* Problem statement: How many of the lines below have "connettore" in them? Say the number and nothing more.

START Supplied material

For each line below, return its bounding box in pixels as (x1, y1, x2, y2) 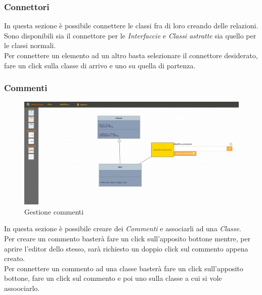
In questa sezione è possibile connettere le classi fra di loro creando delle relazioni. (4, 20, 258, 31)
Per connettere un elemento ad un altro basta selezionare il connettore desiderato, (4, 50, 258, 60)
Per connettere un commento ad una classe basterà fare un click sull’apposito (4, 263, 243, 273)
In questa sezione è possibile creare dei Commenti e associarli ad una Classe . (4, 223, 241, 234)
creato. (4, 253, 25, 264)
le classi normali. (4, 40, 56, 51)
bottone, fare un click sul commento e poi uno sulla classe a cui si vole (4, 273, 222, 283)
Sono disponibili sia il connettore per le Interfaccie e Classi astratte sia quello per (4, 30, 256, 40)
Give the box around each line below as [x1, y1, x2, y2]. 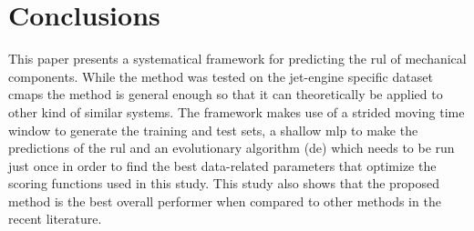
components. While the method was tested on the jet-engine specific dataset [8, 66, 433, 85]
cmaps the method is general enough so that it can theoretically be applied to [8, 85, 443, 104]
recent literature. [8, 209, 102, 228]
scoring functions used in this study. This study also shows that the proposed [8, 174, 440, 193]
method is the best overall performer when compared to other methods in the [8, 191, 441, 210]
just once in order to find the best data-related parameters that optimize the [8, 156, 437, 175]
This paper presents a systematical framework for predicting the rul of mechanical [8, 49, 467, 68]
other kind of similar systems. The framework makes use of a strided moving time [8, 102, 465, 121]
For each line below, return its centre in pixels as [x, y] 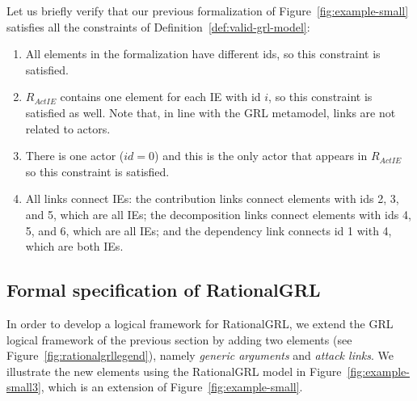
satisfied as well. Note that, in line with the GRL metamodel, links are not [211, 112]
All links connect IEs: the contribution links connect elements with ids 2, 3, [212, 198]
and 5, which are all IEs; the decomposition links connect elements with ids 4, [218, 214]
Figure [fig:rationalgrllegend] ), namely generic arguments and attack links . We [200, 355]
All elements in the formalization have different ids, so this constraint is [203, 54]
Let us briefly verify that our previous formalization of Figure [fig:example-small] [208, 11]
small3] [24, 387]
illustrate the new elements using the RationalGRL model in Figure [174, 371]
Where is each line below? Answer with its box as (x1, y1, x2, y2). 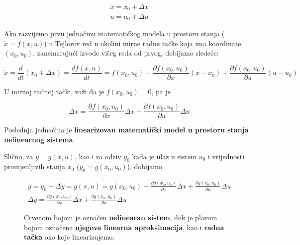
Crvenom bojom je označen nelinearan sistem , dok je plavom (24, 212, 217, 223)
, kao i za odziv (74, 151, 121, 161)
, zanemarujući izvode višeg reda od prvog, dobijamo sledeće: (33, 48, 219, 58)
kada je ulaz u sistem (132, 151, 197, 161)
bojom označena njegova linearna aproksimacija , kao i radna (24, 222, 224, 232)
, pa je (151, 86, 171, 96)
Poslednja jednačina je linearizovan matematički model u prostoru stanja (4, 124, 249, 135)
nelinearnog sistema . (4, 134, 75, 145)
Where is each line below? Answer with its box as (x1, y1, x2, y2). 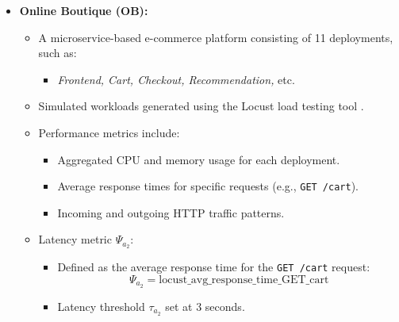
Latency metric (38, 231, 112, 247)
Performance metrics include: (38, 124, 180, 140)
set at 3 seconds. (165, 297, 245, 314)
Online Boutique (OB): (19, 2, 148, 18)
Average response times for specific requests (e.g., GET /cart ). (57, 178, 359, 194)
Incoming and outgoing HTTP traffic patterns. (57, 204, 285, 220)
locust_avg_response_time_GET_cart (159, 274, 329, 286)
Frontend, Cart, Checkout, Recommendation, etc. (57, 71, 295, 87)

END Supplied material

* Finished task: 2